ABSTRACT

Recently I was teaching my advanced research seminar at the end of the day on Friday. Two class members who each lived a long drive away were absent due to predictions of “torrential rains.” The dangers of driving were discussed: the unpredictability of the weather; the inaccuracy of weather predictions; the difficulties in making it to class; the difficulties of doing research, of focusing the mind, of spending more time with patients who are already difficult to spend time with. The sessions bring up difficult feelings or a complete lack of feeling, in some cases feelings of fragmentation or a sense of losing oneself, and in other cases a sense of isolation and unbearable aloneness. I think it is safe to say that while all class members are working on their papers, none of them is enjoying the research process at this point. They complain: “It is difficult; it is the last thing I feel like doing.

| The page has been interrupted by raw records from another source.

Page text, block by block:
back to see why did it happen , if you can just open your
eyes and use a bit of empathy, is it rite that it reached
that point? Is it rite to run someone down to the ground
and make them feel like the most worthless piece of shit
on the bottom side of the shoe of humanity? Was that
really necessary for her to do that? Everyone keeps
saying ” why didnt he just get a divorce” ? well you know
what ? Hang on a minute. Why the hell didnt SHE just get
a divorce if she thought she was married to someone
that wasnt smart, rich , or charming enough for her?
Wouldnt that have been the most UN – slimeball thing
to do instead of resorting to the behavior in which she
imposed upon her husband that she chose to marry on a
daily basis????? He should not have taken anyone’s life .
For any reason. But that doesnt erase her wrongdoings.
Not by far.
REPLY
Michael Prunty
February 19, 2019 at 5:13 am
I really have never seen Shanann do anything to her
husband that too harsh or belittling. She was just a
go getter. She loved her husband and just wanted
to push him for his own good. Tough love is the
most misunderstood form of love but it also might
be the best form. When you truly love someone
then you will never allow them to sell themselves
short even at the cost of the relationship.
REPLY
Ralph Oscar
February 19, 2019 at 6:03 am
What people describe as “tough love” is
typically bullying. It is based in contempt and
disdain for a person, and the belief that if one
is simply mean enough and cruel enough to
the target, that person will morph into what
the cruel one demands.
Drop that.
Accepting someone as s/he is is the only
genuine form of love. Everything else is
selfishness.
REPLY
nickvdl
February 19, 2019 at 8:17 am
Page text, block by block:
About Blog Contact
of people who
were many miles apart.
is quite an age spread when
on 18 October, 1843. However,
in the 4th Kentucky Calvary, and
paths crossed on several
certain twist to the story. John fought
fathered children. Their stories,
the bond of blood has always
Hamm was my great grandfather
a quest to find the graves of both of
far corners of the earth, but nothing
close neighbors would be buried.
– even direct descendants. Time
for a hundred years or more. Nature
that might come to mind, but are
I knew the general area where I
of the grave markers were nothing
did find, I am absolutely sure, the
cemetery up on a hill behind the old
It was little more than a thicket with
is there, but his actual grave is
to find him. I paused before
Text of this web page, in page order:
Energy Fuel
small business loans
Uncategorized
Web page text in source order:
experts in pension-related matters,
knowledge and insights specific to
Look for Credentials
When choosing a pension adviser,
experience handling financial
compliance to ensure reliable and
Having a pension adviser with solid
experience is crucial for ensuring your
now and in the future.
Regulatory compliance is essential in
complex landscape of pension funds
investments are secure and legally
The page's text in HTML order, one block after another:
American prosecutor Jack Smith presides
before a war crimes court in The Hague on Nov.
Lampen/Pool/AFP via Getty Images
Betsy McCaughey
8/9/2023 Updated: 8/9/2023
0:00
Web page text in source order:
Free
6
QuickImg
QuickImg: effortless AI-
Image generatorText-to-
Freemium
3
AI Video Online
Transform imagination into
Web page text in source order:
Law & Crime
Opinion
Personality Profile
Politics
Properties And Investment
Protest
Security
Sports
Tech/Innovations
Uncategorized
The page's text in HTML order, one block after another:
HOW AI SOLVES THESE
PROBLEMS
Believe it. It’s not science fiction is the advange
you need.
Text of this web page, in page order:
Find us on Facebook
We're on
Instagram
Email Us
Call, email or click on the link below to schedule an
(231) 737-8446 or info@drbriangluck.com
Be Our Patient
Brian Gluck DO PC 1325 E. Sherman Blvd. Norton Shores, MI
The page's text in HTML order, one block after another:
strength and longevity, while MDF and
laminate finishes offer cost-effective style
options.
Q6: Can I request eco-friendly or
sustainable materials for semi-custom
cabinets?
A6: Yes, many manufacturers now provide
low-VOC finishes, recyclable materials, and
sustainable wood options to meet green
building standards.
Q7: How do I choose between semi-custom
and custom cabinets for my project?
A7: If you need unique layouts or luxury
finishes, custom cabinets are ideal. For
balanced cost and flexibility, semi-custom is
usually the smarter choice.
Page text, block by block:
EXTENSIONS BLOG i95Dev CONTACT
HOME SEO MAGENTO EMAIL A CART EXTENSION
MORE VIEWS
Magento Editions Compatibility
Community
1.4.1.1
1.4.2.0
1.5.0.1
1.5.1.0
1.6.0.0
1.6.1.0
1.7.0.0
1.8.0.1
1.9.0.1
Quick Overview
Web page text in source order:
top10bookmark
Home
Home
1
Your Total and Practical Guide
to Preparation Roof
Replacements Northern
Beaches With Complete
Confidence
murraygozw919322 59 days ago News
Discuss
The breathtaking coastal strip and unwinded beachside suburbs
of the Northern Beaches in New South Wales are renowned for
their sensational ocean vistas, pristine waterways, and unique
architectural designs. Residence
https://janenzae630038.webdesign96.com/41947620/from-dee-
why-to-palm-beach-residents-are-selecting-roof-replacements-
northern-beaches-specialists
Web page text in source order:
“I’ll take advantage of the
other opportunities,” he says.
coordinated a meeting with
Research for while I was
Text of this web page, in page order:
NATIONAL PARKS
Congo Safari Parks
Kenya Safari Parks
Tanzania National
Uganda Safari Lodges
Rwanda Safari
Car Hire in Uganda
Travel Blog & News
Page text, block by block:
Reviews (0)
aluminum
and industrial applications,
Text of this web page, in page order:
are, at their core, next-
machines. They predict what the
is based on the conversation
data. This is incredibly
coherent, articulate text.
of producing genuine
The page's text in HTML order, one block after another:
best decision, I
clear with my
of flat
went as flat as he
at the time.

I would do anything else; clean the whole house before working on my paper. I cannot write more than one sentence at a time.” Most are working on the data analysis. They are irritable; they feel inadequate; they do not want to go crazy. Almost all are researching patients on the “primitive edge,” somatizing, pre-psychotic, narcissistic, perverse. As I left my office to go to my car, the torrential rains began and I stepped up my pace, misstepped on my slightly high-heeled sandal, turning my foot under and breaking it. Was this accident the result of feeling induced by the class?